Task item:
An exact repetition of every entry, with no images, is the required answer.

======

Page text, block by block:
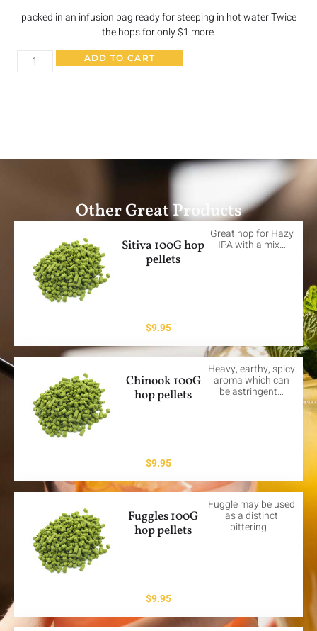
packed in an infusion bag ready for steeping in hot water Twice
the hops for only $1 more.
ADD TO CART
Other Great Products
Sitiva 100G hop
pellets
Great hop for Hazy
IPA with a mix…
$9.95
Chinook 100G
hop pellets
Heavy, earthy, spicy
aroma which can
be astringent…
$9.95
Fuggles 100G
hop pellets
Fuggle may be used
as a distinct
bittering…
$9.95
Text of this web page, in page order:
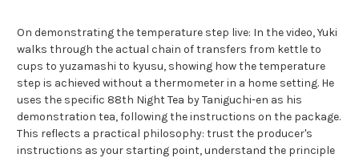
On demonstrating the temperature step live: In the video, Yuki
walks through the actual chain of transfers from kettle to
cups to yuzamashi to kyusu, showing how the temperature
step is achieved without a thermometer in a home setting. He
uses the specific 88th Night Tea by Taniguchi-en as his
demonstration tea, following the instructions on the package.
This reflects a practical philosophy: trust the producer's
instructions as your starting point, understand the principle
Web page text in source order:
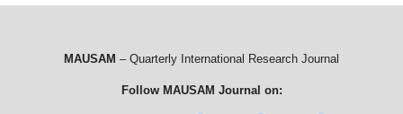
MAUSAM – Quarterly International Research Journal
Follow MAUSAM Journal on:
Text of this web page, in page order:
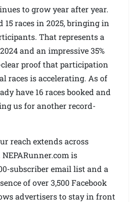
to grow year after year.
15 races in 2025, bringing in
That represents a
and an impressive 35%
proof that participation
races is accelerating. As of
have 16 races booked and
us for another record-
reach extends across
is
subscriber email list and a
of over 3,500 Facebook
advertisers to stay in front
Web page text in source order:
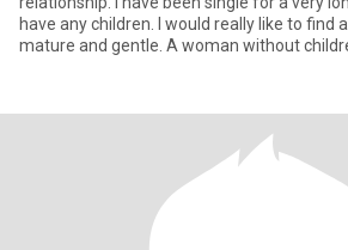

======

Completed exercise:
Page text, block by block:
packed in an infusion bag ready for steeping in hot water Twice
the hops for only $1 more.
ADD TO CART
Other Great Products
Sitiva 100G hop
pellets
Great hop for Hazy
IPA with a mix…
$9.95
Chinook 100G
hop pellets
Heavy, earthy, spicy
aroma which can
be astringent…
$9.95
Fuggles 100G
hop pellets
Fuggle may be used
as a distinct
bittering…
$9.95
Text of this web page, in page order:
On demonstrating the temperature step live: In the video, Yuki
walks through the actual chain of transfers from kettle to
cups to yuzamashi to kyusu, showing how the temperature
step is achieved without a thermometer in a home setting. He
uses the specific 88th Night Tea by Taniguchi-en as his
demonstration tea, following the instructions on the package.
This reflects a practical philosophy: trust the producer's
instructions as your starting point, understand the principle
Web page text in source order:
MAUSAM – Quarterly International Research Journal
Follow MAUSAM Journal on:
Text of this web page, in page order:
to grow year after year.
15 races in 2025, bringing in
That represents a
and an impressive 35%
proof that participation
races is accelerating. As of
have 16 races booked and
us for another record-
reach extends across
is
subscriber email list and a
of over 3,500 Facebook
advertisers to stay in front
Web page text in source order:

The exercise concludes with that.